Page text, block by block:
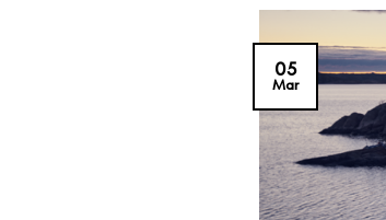
05
Mar
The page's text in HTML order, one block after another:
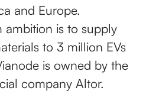
and Europe.
ambition is to supply
to 3 million EVs
is owned by the
company Altor.
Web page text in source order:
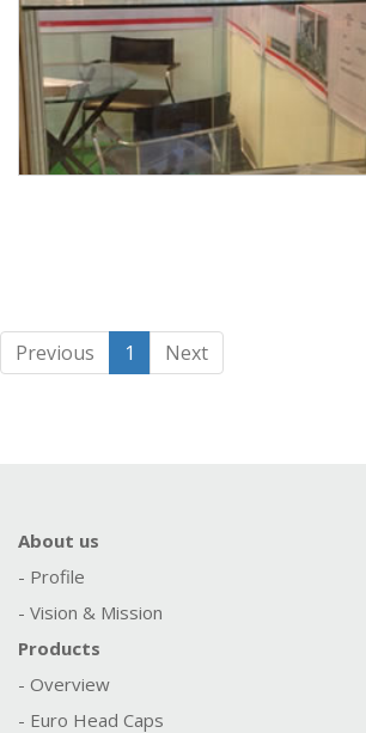
Previous 1 Next
About us
- Profile
- Vision & Mission
Products
- Overview
- Euro Head Caps
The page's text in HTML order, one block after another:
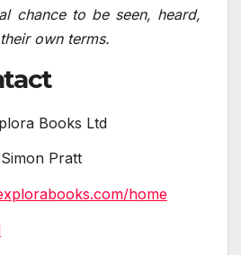
chance to be seen, heard,
own terms.
Books Ltd
Simon Pratt
home
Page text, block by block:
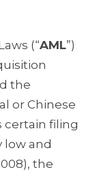
(“AML”)
the
or Chinese
certain filing
low and
the
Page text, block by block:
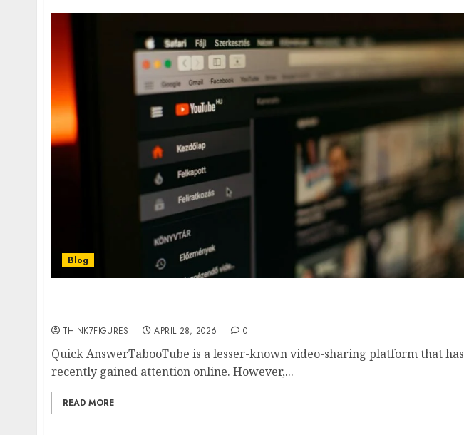
Blog
THINK7FIGURES APRIL 28, 2026 0
Quick AnswerTabooTube is a lesser-known video-sharing platform that has
recently gained attention online. However,...
READ MORE
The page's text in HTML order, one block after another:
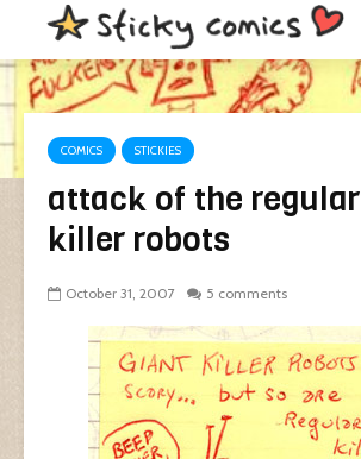
COMICS STICKIES
attack of the
killer robots
October 31, 2007 5 comments
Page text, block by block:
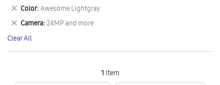
1 Item
This
Item
Color Awesome Lightgray
Remove
This
Item
Camera 24MP and more
Remove
This
Item
Clear All
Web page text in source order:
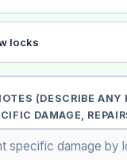
locks
(DESCRIBE ANY
DAMAGE,
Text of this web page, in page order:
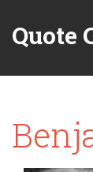
Quote
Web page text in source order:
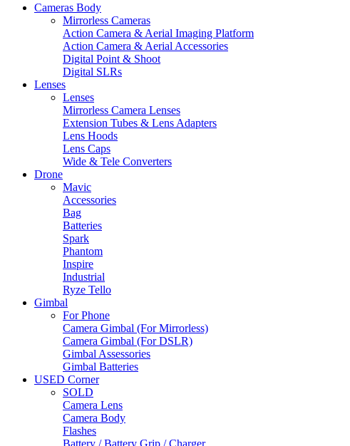
Cameras Body
Mirrorless Cameras
Action Camera & Aerial Imaging Platform
Action Camera & Aerial Accessories
Digital Point & Shoot
Digital SLRs
Lenses
Lenses
Mirrorless Camera Lenses
Extension Tubes & Lens Adapters
Lens Hoods
Lens Caps
Wide & Tele Converters
Drone
Mavic
Accessories
Bag
Batteries
Spark
Phantom
Inspire
Industrial
Ryze Tello
Gimbal
For Phone
Camera Gimbal (For Mirrorless)
Camera Gimbal (For DSLR)
Gimbal Assessories
Gimbal Batteries
USED Corner
SOLD
Camera Lens
Camera Body
Flashes
Battery / Battery Grip / Charger
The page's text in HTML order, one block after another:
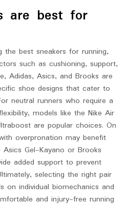
are best for
best sneakers for running,
such as cushioning, support,
Adidas, Asics, and Brooks are
shoe designs that cater to
neutral runners who require a
models like the Nike Air
are popular choices. On
overpronation may benefit
Gel-Kayano or Brooks
added support to prevent
selecting the right pair
on individual biomechanics and
and injury-free running
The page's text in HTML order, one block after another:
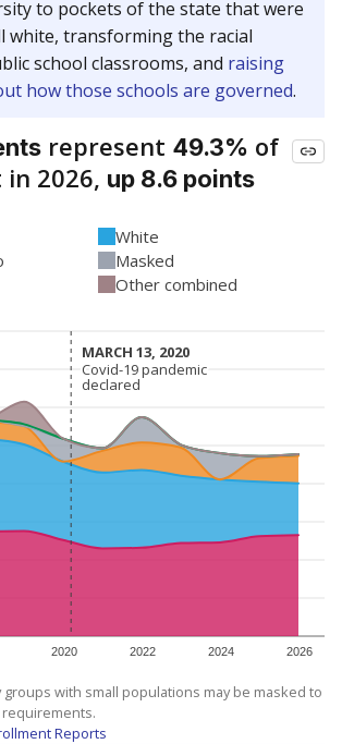
to pockets of the state that were
white, transforming the racial
school classrooms, and raising
how those schools are governed.
represent 49.3% of
2026, up 8.6 points
White
Masked
Other combined
2020 2022 2024 2026
MARCH 13, 2020
MARCH 13, 2020
Covid-19 pandemic
declared
Covid-19 pandemic
declared
groups with small populations may be masked to
Reports
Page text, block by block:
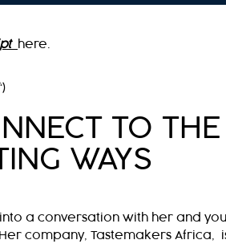
here.
TO THE
WAYS
a conversation with her and you
company, Tastemakers Africa,
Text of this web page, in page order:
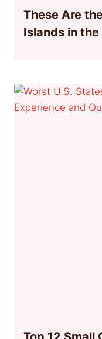
These Are
Islands in the
•••
Only the listing above, set down exactly and without pictures, belongs in the answer.

Answer box:
Page text, block by block:
05
Mar
The page's text in HTML order, one block after another:
and Europe.
ambition is to supply
to 3 million EVs
is owned by the
company Altor.
Web page text in source order:
Previous 1 Next
About us
- Profile
- Vision & Mission
Products
- Overview
- Euro Head Caps
The page's text in HTML order, one block after another:
chance to be seen, heard,
own terms.
Books Ltd
Simon Pratt
home
Page text, block by block:
(“AML”)
the
or Chinese
certain filing
low and
the
Page text, block by block:
Blog
THINK7FIGURES APRIL 28, 2026 0
Quick AnswerTabooTube is a lesser-known video-sharing platform that has
recently gained attention online. However,...
READ MORE
The page's text in HTML order, one block after another:
COMICS STICKIES
attack of the
killer robots
October 31, 2007 5 comments
Page text, block by block:
1 Item
This
Item
Color Awesome Lightgray
Remove
This
Item
Camera 24MP and more
Remove
This
Item
Clear All
Web page text in source order:
locks
(DESCRIBE ANY
DAMAGE,
Text of this web page, in page order:
Quote
Web page text in source order:
Cameras Body
Mirrorless Cameras
Action Camera & Aerial Imaging Platform
Action Camera & Aerial Accessories
Digital Point & Shoot
Digital SLRs
Lenses
Lenses
Mirrorless Camera Lenses
Extension Tubes & Lens Adapters
Lens Hoods
Lens Caps
Wide & Tele Converters
Drone
Mavic
Accessories
Bag
Batteries
Spark
Phantom
Inspire
Industrial
Ryze Tello
Gimbal
For Phone
Camera Gimbal (For Mirrorless)
Camera Gimbal (For DSLR)
Gimbal Assessories
Gimbal Batteries
USED Corner
SOLD
Camera Lens
Camera Body
Flashes
Battery / Battery Grip / Charger
The page's text in HTML order, one block after another:
are best for
best sneakers for running,
such as cushioning, support,
Adidas, Asics, and Brooks are
shoe designs that cater to
neutral runners who require a
models like the Nike Air
are popular choices. On
overpronation may benefit
Gel-Kayano or Brooks
added support to prevent
selecting the right pair
on individual biomechanics and
and injury-free running
The page's text in HTML order, one block after another:
to pockets of the state that were
white, transforming the racial
school classrooms, and raising
how those schools are governed.
represent 49.3% of
2026, up 8.6 points
White
Masked
Other combined
2020 2022 2024 2026
MARCH 13, 2020
MARCH 13, 2020
Covid-19 pandemic
declared
Covid-19 pandemic
declared
groups with small populations may be masked to
Reports
Page text, block by block:
here.
TO THE
WAYS
a conversation with her and you
company, Tastemakers Africa,
Text of this web page, in page order:
These Are
Islands in the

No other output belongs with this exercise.